Question

PLEASE HELP!!!!!!!!

Verify each trigonometric equation by substituting identities to match the right hand side of the equation to the left hand side of the equation.

(sin x) / (1-cos x) + (sin x) / (1+cos x) = 2 csc x

Answer 1

@kaiidayy What is this?

Answer 2

@Butterfly16 : \[\frac{\sin x}{1-\cos x} + \frac{\sin x}{1+\cos x}\]

Answer 3

Like this?

Answer 4

Yes

Answer 5

\[\frac{\sin x(1+\cos x)+\sin x(1-\cos x)}{(1-\cos x)(1+\cos x)}\]

Answer 6

\[\frac{sinx +\sin x \cos x + \sin x - \cos x \sin x}{1 - \cos^2 x}\]

Answer 7

\[\frac{2 \sin x}{ 1 - \cos^2 x }\]

Answer 8

Can you solve now?

Answer 9

Do they turn into a different identity?

Answer 10

\[\frac{ 2 \sin x }{ 1-\cos^2 x }\]is equal to 2 csc x right?

Answer 11

Recall
cos^2 x + sin^2 x =1

Answer 12

I don't understand how to put that into the equation :/

Answer 13

cos^2 x + sin^2 x =1

sin^2x = 1 - cos^2 x

Answer 14

so:

2sinx/sin^2x

Answer 15

And what would that go down to?

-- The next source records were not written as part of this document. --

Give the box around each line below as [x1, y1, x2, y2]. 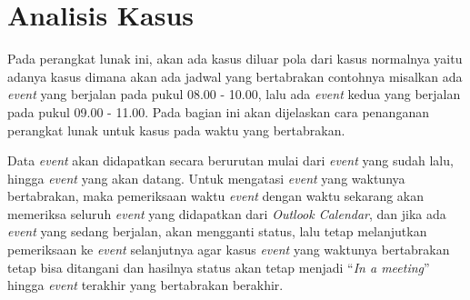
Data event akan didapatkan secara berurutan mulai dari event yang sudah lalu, [7, 151, 454, 170]
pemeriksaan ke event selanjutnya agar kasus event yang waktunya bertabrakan [7, 240, 450, 259]
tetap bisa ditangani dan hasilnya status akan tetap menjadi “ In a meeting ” [7, 257, 430, 276]
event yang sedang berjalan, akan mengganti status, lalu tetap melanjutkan [7, 222, 427, 241]
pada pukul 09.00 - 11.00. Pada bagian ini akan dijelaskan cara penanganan [7, 102, 429, 121]
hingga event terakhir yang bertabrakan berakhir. [7, 275, 284, 295]
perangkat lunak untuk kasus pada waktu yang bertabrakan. [7, 120, 345, 139]
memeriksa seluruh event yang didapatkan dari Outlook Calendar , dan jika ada [7, 204, 446, 223]
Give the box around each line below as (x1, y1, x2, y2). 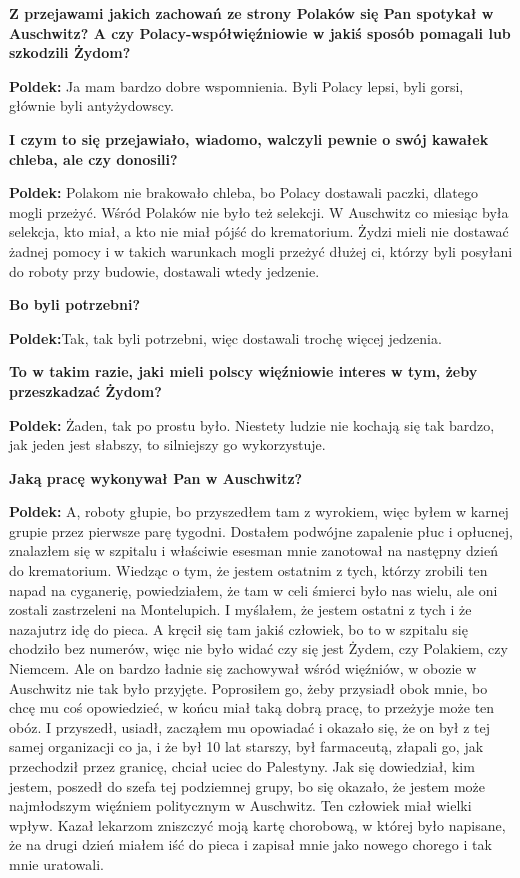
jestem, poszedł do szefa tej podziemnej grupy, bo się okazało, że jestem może (9, 775, 486, 796)
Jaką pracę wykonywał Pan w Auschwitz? (9, 467, 303, 488)
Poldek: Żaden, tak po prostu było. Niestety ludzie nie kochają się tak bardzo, (9, 414, 495, 435)
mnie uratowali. (9, 853, 104, 874)
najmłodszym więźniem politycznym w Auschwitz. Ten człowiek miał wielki (9, 795, 472, 816)
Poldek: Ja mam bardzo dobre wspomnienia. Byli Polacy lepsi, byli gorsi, (9, 75, 464, 96)
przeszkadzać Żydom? (9, 380, 162, 401)
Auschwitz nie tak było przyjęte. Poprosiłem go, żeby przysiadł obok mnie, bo (9, 677, 488, 698)

I cant find an identity in my notes that has those..

Answer 16

this is the basic identity.

Answer 17

Would I use sin(x)=1/csc(x)?

Answer 18

\[\Large \frac{2sinx}{\sin^2x } \to \frac{2 \sin x}{\sin x *\sin x}\]

Answer 19

cscx = 1/sinx
Yes.

Answer 20

so the sin x would cancel one on the top and give sin x?

Answer 21

you'll be left behind with:
2/sin x

Answer 22

and that would be 2 csc x right? since 1/sin x is csc then 2/sin x would make it 2 csc x?

Answer 23

Yes sir.

Answer 24

Thank you SO much for your help! I really truly appreciate it. :o)

Answer 25

:)